Jack estaba señalando los lugares donde debían ponerse las tiendas y Stephen le interrumpió.
—Perdone, señor, pero hay un gran número de camellos a menos de una milla al oeste. Cuando les vi desde allí arriba, los jinetes se estaban pasando a los caballos, y creo que eso es lo que hacen los beduinos antes de lanzar un ataque.
—Gracias, doctor —dijo Jack—. ¡Señor Hollar, llame a todos a sus puestos!
Luego, alzando tremendamente la voz, ordenó:
—¡Guardia de popa, paso ligero! ¡Paso ligero!
La guardia de popa avanzó con paso ligero y pronto llegó a formar el cuarto lado del cuadrado que componían con los marineros del castillo y los gavieros del trinquete y los del mayor.
—Señor Rowan, usted y un grupo de marineros llevarán a los camelleros y los camellos a refugiarse en ese recinto —ordenó Jack—. ¡Killick, mi sable y mis pistolas!
El cuadrado no estaba tan bien formado como el de los militares, y cuando Jack gritó: «¡Calar bayonetas!», no se vieron destellos ni se oyeron chasquidos ni golpes en el suelo simultáneamente, pero allí estaban los mosquetes con las bayonetas puestas y los marineros estaban habituados a usarlos. El cuadrado era pequeño, pero los marineros eran temibles. Jack, en el medio del cuadrado, daba gracias a Dios por no haber intentado aumentar el ritmo de marcha añadiéndolas a la carga de los camellos. Pero no sintió satisfacción cuando vio que los camellos se movían muy lentamente. Su baúl iba en uno de los primeros camellos, y ya Killick regresaba del recinto, pero, a pesar de que Rowan y sus hombres habían metido dentro la mayoría de ellos, todavía tenían que hacer entrar a los que se habían separado del grupo. Estaba a punto de ordenarles algo cuando vio aparecer a varios jinetes en la duna que Stephen le había indicado, y entonces gritó:
—¡Rowan! ¡Honey! ¡Regresen inmediatamente!
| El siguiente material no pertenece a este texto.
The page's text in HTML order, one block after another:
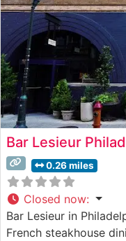
Bar Lesieur
0.26 miles
Closed now:
Bar Lesieur in
French steakhouse
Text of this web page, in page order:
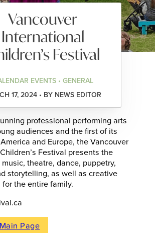
Vancouver
International
Festival
EVENTS • GENERAL
17, 2024 • BY NEWS EDITOR
professional performing arts
audiences and the first of its
and Europe, the Vancouver
Festival presents the
music, theatre, dance, puppetry,
storytelling, as well as creative
the entire family.
Page

Y mientras los hombres regresaban corriendo, se veían en la arena sus sombras alargadas.
El grupo de jinetes aumentó, y entonces, todos a una, lanzaron un agudo grito y bajaron la duna a galope en dirección a Rowan y Honey. Les alcanzaron, les cortaron el paso y dieron una vuelta a su alrededor, apenas a unas pulgadas de ellos, y un momento después subieron la pendiente galopando furiosamente y, al llegar a lo alto, refrenaron los caballos bruscamente. Entonces todos se quedaron allí un largo momento, unos empuñando sables, otros, fusiles.
Jack había visto muchas veces a los árabes representar fantasías como esa en Berbería. Avanzaban a galope en dirección a su jefe y a sus invitados, haciendo disparos al aire, y, en el último momento, daban la vuelta. Cuando Rowan y Honey llegaron jadeantes al cuadrado, dijo:
—Tal vez sólo hacen esto para divertirse. No disparen hasta que dé la orden.
Repitió esto con énfasis y se oyó un rumor de aprobación, aunque Pomfret susurró:
—¡Estúpida diversión!
Los marineros estaban serios y disgustados, pero atentos y confiados. Tanto Calamy como Williamson estaban muy nerviosos, lo que era comprensible porque no habían visto batallas en tierra, y Calamy jugaba con la llave de la pistola.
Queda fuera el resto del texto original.